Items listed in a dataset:
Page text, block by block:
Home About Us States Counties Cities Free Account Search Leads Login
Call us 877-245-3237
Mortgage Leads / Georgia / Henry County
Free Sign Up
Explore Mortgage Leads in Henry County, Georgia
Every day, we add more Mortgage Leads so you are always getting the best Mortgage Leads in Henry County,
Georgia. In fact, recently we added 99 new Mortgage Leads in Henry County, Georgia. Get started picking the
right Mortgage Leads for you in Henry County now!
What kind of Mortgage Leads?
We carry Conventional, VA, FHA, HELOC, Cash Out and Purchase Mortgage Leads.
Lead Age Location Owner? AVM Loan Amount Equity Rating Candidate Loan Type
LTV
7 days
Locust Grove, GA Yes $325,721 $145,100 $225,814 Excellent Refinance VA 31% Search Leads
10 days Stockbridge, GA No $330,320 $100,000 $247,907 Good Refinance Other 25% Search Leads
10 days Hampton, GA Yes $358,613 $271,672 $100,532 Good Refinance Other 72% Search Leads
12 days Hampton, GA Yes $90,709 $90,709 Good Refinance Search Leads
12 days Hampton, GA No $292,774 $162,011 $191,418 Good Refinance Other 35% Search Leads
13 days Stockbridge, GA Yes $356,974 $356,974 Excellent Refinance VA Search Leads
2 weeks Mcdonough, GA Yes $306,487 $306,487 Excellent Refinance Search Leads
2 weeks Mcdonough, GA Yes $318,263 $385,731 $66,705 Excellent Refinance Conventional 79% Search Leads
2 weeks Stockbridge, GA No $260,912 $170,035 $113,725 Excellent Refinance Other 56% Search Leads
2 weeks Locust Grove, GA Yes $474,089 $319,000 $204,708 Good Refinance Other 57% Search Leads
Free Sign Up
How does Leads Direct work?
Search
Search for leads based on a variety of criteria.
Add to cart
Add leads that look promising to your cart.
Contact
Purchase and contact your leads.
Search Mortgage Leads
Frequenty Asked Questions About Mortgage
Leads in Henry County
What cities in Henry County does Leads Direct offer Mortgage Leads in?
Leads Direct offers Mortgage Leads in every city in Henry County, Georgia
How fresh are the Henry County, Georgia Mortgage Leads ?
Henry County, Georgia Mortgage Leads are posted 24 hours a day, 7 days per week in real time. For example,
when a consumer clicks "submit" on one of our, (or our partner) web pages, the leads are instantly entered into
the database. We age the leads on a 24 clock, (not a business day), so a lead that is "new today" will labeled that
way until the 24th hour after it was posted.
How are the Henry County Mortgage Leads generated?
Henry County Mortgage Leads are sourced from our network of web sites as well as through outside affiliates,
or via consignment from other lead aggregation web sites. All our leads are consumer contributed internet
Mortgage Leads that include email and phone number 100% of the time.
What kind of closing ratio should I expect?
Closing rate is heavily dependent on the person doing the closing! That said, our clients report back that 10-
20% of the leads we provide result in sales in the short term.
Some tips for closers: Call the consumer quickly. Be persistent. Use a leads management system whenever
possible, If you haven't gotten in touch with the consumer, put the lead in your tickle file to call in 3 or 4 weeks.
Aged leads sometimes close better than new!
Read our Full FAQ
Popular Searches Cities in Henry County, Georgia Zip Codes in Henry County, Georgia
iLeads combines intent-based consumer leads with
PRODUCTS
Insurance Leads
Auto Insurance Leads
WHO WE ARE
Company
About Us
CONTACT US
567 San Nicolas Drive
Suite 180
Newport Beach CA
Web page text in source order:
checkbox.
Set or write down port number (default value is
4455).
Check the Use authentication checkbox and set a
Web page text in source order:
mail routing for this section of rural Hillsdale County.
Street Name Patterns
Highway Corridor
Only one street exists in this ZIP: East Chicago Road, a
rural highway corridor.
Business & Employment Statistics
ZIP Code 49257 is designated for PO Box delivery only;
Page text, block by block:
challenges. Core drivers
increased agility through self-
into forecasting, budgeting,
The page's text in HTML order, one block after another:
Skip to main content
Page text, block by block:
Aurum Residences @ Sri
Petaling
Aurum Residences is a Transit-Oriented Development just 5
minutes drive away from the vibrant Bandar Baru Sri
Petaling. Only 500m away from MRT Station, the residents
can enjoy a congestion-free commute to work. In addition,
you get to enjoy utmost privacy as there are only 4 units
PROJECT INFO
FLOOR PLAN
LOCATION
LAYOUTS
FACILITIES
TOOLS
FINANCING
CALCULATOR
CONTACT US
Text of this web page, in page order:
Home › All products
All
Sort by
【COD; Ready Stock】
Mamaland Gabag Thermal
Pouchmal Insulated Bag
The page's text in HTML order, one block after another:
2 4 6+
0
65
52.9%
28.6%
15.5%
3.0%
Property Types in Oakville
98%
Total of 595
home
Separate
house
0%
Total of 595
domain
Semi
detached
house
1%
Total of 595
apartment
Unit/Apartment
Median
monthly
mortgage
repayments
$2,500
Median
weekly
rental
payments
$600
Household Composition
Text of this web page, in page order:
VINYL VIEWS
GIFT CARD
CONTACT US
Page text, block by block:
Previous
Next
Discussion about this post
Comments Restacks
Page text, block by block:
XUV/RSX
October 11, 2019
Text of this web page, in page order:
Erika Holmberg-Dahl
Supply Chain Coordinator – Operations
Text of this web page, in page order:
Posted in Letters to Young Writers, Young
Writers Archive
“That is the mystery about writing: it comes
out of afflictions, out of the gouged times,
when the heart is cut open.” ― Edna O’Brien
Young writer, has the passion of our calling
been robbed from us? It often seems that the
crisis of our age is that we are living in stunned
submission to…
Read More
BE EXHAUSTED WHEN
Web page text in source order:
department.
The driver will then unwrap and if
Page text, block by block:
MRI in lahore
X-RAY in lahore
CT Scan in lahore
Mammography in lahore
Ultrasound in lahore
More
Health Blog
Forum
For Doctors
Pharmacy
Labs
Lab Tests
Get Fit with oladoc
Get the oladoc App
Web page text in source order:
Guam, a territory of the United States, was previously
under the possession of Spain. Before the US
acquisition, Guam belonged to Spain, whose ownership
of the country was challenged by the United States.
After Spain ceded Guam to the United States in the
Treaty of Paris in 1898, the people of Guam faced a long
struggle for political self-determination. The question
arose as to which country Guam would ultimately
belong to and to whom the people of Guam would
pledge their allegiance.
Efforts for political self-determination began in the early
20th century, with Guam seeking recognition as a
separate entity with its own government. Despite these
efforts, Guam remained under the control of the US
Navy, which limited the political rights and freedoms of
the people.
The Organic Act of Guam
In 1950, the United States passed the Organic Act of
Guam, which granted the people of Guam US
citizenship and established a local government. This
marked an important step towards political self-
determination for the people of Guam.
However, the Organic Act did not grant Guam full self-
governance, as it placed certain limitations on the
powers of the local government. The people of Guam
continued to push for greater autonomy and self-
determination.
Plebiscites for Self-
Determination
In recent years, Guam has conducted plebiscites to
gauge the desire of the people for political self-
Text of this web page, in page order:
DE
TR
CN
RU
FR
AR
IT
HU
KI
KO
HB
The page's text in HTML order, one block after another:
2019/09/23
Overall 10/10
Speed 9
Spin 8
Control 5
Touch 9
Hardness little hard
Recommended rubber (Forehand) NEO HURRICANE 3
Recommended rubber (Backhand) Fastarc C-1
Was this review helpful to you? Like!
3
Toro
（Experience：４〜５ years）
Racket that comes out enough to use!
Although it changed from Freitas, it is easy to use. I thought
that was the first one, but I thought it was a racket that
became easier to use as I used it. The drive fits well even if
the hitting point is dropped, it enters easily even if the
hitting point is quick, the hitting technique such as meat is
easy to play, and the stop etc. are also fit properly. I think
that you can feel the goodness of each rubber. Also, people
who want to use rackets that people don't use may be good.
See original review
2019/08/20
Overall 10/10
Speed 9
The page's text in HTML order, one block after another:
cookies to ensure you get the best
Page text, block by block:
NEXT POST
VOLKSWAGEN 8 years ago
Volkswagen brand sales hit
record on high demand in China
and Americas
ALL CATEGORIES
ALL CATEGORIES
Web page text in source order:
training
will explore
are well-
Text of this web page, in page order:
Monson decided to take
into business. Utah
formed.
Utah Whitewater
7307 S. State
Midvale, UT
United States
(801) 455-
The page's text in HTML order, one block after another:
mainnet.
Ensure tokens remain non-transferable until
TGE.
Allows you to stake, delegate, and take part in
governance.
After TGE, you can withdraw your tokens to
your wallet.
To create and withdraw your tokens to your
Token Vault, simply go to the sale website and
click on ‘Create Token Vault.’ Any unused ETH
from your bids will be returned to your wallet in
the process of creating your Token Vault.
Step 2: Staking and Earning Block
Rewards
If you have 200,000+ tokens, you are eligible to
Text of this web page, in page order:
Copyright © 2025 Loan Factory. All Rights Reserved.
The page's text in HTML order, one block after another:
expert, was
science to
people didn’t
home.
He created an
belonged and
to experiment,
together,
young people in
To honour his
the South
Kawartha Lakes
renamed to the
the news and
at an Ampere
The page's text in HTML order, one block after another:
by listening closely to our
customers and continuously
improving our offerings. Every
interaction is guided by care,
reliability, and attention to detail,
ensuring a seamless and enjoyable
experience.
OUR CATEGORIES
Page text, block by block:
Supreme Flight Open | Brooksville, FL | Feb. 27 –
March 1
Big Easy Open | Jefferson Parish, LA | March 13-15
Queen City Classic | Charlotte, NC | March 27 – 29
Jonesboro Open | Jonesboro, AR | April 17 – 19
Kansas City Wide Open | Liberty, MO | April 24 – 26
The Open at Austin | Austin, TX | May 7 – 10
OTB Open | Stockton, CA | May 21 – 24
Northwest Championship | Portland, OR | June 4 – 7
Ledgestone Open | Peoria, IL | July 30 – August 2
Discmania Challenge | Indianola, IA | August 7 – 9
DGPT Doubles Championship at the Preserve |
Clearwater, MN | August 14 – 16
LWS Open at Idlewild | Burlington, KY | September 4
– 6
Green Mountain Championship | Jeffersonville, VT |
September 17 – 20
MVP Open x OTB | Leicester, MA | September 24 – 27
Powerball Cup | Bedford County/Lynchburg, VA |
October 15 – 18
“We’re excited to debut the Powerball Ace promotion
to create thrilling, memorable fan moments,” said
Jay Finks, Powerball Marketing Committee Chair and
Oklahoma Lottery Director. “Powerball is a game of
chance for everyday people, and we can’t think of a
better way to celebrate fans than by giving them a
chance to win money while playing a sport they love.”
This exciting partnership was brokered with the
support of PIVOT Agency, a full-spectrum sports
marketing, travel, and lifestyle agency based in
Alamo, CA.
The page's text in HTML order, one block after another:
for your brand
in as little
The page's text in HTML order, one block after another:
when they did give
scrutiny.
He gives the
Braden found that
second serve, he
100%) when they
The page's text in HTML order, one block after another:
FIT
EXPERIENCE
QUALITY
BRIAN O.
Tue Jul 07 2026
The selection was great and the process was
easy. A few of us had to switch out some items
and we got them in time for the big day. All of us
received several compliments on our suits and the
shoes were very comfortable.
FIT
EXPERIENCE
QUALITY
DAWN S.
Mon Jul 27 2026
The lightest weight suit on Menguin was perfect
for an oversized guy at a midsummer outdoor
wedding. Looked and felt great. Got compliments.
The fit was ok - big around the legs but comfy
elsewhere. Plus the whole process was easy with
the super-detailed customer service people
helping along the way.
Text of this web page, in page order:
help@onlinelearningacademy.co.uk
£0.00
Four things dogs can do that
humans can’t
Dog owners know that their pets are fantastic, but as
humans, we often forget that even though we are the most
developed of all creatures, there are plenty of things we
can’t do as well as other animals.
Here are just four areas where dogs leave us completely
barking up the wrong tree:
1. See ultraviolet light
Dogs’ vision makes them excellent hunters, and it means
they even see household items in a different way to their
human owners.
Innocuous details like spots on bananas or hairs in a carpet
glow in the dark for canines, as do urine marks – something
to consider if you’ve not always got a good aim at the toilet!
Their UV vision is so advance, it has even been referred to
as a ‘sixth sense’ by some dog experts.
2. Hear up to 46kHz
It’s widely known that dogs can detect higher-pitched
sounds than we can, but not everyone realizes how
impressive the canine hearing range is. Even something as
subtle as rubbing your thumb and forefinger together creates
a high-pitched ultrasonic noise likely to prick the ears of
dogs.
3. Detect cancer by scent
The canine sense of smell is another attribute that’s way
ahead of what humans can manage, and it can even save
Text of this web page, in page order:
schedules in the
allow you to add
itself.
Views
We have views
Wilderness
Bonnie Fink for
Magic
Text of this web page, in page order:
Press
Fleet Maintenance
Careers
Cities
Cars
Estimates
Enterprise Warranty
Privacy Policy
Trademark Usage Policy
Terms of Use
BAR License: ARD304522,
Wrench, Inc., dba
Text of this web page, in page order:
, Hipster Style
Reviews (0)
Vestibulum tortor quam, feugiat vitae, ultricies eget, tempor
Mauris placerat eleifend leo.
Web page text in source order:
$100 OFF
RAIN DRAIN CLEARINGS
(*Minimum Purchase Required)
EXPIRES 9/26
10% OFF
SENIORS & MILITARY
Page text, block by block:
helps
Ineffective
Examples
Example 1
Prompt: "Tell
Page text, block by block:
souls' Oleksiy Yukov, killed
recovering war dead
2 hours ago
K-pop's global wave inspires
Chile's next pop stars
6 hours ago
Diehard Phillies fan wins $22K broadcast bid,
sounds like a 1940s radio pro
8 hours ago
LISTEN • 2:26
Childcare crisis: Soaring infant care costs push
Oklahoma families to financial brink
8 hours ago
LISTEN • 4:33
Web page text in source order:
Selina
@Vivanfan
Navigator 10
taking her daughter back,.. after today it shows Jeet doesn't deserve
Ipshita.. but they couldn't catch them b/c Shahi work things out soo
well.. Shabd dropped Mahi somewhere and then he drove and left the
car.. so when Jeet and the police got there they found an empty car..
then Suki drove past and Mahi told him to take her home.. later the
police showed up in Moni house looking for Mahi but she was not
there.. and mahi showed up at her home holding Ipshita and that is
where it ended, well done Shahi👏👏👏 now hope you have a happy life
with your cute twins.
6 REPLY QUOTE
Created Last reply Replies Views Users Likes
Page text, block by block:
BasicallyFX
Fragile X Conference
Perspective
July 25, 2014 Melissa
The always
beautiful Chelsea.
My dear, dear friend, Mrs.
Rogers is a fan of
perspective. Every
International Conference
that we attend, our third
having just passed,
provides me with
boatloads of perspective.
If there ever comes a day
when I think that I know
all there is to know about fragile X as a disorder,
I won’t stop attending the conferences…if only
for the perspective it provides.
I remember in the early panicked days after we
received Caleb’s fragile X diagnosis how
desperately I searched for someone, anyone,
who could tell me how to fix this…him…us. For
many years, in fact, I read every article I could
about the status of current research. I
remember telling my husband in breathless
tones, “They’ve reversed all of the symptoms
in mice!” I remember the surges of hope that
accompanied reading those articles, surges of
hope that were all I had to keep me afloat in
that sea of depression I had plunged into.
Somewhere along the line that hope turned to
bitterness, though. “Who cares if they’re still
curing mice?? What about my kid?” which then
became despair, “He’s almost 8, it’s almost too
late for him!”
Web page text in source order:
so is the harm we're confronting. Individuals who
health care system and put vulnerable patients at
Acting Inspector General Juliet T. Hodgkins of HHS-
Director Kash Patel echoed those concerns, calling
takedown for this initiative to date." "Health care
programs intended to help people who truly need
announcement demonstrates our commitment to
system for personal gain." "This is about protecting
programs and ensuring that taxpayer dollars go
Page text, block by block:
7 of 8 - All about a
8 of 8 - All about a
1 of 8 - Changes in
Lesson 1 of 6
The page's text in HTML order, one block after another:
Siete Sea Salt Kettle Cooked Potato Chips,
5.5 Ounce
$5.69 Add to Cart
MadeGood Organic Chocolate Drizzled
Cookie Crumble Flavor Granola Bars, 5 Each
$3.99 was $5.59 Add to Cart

◆ AIM OF THE EXERCISE ◆
I'd like the lines above from the one with "Discussion about this post" up to and including the one with "pledge their allegiance." copied exactly, with no other lines.

◆ RESPONSE TO THIS EXERCISE ◆
Discussion about this post
Comments Restacks
Page text, block by block:
XUV/RSX
October 11, 2019
Text of this web page, in page order:
Erika Holmberg-Dahl
Supply Chain Coordinator – Operations
Text of this web page, in page order:
Posted in Letters to Young Writers, Young
Writers Archive
“That is the mystery about writing: it comes
out of afflictions, out of the gouged times,
when the heart is cut open.” ― Edna O’Brien
Young writer, has the passion of our calling
been robbed from us? It often seems that the
crisis of our age is that we are living in stunned
submission to…
Read More
BE EXHAUSTED WHEN
Web page text in source order:
department.
The driver will then unwrap and if
Page text, block by block:
MRI in lahore
X-RAY in lahore
CT Scan in lahore
Mammography in lahore
Ultrasound in lahore
More
Health Blog
Forum
For Doctors
Pharmacy
Labs
Lab Tests
Get Fit with oladoc
Get the oladoc App
Web page text in source order:
Guam, a territory of the United States, was previously
under the possession of Spain. Before the US
acquisition, Guam belonged to Spain, whose ownership
of the country was challenged by the United States.
After Spain ceded Guam to the United States in the
Treaty of Paris in 1898, the people of Guam faced a long
struggle for political self-determination. The question
arose as to which country Guam would ultimately
belong to and to whom the people of Guam would
pledge their allegiance.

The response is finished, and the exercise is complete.